A piece of board is roughly sketched to join onto the river. This is about the extent of my draughtsmanship for most ideas.

There is little practical need for such scenery on a wargaming table, but then, there is little practical need for a 35cm long steam-powered walker with 3,630 rivets, towering above even the tallest buildings...

Foam is carved to form a lake and riverbanks.

C'est la vie!

Cliffs are hacked out of foam.

The piece starts to take shape.

Cliffs were carved from more green foam and layered together. They were then over-sculpted with DAS to hide joins and solidify the look. I used a whole packet of DAS on this one piece.

The unfinished cliffs reflect beautifully in the river.

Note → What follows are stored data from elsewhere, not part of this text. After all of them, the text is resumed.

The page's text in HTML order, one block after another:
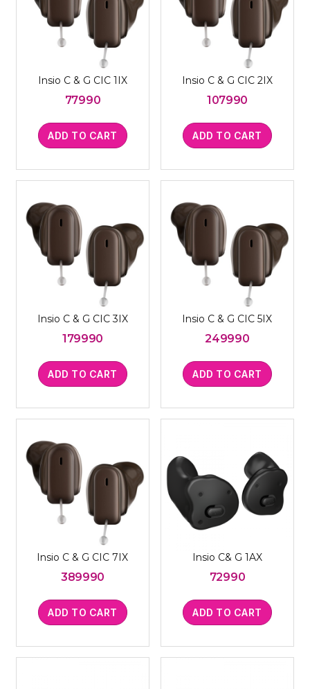
Insio C & G CIC 1IX
77990
ADD TO CART
Insio C & G CIC 2IX
107990
ADD TO CART
Insio C & G CIC 3IX
179990
ADD TO CART
Insio C & G CIC 5IX
249990
ADD TO CART
Insio C & G CIC 7IX
389990
ADD TO CART
Insio C& G 1AX
72990
ADD TO CART

The Bazalgette Light Armoured Perambulatory Contrivance and officers of the navy, shown before the undercoated cliff.
Big Mike's Wagon Train at the base of the finished cliffs. Now to finish the waterfall and lake...

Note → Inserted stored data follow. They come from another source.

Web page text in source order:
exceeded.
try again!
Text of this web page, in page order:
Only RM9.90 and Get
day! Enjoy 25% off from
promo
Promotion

Following this, undercoats of grey and brown were painted on, before highlighting the rock face up through light grey to white. This was followed later with occasional patches of green and brown to imitate plants clinging to the cliffs.

You will note that I have only added grass - no larger plants. While it was tempting to add tree stumps, foliage, ferns and what have you, this would dictate the flora for the table in general and I want it to be adaptable.

The Bazalgette Light Armoured Perambulatory Contrivance admires its reflection.

Once the cliffs were done, the waterfall had to be constructed. This was relatively easy for the most part. I painted Woodland Scenics Water Effects onto a piece of clingfilm and let it set before draping it over the fals and gluing it into place. The lake had to be painted in the same manner as the river, including white 'foam' under and over the cellophane...

The waterfall is glued in place and foam is added with water effects and white paint. A couple of rocks add bulk to the top of the falls.

The lake section flows into the river section.

So far so good: this is starting to look like a pretty good table.

The two sections together.

A view from the waterline...

Next up:

The ruins of a lost civilisation start to take shape...

Sikh-ing lost treasures...

All the Best!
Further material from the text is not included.